Best practice for scavenge / triggering failover via HTTP/API

Hi,

I am looking to automate scavenging across a 3 node cluster. Our installation is relatively large, so running a full scavenge will take many hours - close to a day - per node.

The plan was to run this in a staggered way, e.g. say node 1 on Monday, node 2 on Wednesday, node 3 on Friday or similar - to make sure not to bog down the cluster as a whole.

  1. Does this approach make sense (or is it better to “pull the bandaid” across the full cluster at once)?
  2. If so, it would seem reasonable that you want the scavenge operation to run on a non master node (as our writers connect directly to the master node and as such it’s under more load
  3. If so - is there a way to trigger failover - make sure that a particular node is not the master node via the API or some HTTP endpoint (other than brutally bringing it down)

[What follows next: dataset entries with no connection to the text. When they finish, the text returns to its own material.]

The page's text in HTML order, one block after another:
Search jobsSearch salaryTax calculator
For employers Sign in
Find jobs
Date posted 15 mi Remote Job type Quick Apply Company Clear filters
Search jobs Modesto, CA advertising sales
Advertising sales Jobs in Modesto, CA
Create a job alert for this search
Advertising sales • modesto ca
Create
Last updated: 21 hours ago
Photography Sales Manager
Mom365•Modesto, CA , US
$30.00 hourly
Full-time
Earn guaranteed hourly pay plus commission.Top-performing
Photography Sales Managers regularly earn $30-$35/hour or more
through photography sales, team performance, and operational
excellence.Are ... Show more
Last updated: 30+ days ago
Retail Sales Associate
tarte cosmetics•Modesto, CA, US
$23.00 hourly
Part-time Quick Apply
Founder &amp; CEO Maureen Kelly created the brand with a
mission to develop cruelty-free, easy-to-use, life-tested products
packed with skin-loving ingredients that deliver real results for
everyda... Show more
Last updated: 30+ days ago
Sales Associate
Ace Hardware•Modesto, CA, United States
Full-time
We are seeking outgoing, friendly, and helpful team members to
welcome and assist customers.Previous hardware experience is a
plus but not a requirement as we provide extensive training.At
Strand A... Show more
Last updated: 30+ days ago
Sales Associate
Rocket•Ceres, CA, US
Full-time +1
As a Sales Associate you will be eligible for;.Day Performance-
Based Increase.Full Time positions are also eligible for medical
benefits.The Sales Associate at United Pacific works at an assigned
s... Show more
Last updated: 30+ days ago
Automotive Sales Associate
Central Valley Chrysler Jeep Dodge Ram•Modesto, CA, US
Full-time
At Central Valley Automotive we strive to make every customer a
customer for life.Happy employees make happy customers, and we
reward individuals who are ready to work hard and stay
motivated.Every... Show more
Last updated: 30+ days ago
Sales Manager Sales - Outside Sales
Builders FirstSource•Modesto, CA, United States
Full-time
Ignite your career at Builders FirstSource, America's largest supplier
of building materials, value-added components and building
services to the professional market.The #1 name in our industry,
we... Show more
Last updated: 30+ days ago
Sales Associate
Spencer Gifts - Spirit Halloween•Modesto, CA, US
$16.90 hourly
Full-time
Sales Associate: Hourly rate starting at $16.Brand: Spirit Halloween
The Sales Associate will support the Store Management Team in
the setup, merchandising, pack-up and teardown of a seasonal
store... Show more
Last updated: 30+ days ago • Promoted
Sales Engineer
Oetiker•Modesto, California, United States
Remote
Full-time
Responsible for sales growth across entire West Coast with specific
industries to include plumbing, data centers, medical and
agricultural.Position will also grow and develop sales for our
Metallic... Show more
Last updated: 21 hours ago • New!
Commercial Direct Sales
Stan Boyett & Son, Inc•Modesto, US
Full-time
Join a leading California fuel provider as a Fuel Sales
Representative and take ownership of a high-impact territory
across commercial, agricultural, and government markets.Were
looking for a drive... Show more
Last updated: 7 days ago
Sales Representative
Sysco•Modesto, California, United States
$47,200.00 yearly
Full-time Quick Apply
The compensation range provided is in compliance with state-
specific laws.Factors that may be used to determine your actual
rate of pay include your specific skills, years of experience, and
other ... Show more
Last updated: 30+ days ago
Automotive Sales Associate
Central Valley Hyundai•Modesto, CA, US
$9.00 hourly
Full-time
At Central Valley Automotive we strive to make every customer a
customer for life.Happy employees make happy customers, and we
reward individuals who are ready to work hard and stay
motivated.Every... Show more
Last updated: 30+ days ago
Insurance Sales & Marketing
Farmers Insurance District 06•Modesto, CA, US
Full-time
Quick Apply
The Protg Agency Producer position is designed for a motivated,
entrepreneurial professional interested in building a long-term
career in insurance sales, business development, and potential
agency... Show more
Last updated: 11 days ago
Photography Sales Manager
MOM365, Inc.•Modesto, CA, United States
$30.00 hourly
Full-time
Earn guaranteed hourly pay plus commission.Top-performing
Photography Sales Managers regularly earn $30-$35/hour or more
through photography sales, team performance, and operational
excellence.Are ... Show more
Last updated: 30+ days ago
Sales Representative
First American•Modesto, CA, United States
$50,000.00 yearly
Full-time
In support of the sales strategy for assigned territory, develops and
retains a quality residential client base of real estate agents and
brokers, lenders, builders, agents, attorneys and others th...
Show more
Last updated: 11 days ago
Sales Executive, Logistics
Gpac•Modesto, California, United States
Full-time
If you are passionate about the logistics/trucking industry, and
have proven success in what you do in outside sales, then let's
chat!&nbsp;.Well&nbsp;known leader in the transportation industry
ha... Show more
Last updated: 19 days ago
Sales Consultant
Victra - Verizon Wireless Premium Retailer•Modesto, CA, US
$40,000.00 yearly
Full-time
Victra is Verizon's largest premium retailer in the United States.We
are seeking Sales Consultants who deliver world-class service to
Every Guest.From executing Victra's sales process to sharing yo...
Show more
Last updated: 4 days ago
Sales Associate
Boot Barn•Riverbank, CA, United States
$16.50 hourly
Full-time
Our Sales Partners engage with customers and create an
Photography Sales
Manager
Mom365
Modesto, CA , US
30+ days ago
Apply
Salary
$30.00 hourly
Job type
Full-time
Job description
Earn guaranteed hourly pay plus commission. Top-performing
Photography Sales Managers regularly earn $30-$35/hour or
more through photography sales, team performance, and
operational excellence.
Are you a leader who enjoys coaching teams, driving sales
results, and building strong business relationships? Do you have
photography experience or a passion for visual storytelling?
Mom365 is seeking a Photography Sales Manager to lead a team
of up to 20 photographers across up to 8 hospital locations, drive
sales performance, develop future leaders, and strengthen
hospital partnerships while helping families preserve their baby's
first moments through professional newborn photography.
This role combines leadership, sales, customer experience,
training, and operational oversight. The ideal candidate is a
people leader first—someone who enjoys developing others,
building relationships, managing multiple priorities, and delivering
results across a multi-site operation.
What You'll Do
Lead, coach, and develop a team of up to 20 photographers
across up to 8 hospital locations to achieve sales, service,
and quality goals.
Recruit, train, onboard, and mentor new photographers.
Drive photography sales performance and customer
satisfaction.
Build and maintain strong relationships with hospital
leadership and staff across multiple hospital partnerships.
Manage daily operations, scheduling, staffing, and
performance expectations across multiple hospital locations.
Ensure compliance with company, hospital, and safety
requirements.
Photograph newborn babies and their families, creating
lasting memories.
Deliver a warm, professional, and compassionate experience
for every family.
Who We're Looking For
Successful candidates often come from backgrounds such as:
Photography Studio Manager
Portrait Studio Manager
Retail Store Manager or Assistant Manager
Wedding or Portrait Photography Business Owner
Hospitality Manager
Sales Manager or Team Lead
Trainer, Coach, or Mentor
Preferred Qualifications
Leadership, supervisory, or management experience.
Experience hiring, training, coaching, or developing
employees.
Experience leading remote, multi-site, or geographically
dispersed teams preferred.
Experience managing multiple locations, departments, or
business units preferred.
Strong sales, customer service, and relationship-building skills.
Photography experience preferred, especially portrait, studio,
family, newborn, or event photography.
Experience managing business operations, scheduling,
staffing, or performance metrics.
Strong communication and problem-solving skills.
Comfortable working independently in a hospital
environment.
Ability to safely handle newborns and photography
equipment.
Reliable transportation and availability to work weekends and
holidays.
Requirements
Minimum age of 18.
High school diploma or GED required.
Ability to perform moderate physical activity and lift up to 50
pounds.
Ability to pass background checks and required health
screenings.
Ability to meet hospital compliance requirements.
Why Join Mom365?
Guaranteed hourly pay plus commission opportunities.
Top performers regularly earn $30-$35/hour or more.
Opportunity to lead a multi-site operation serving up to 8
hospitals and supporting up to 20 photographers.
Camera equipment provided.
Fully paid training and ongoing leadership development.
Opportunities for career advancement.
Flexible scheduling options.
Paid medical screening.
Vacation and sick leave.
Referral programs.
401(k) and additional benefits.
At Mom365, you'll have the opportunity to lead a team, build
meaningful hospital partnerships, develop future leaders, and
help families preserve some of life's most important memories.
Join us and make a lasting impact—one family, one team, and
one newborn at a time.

Another approach that we have considered, though I hope we will not need it, is to keep 4 nodes - but only 3 in active use at any point - and run scavenge on a node that is temporarily taken out of the cluster, though this would then require it catching up again when re-joining.

Cheers,
Kristian

since 20.6 there is a way to force a leader to resign.

you should reset the priority to 0 afterwards

Our installation is relatively large, so running a full scavenge will take many hours - close to a day - per node.

How large is it ?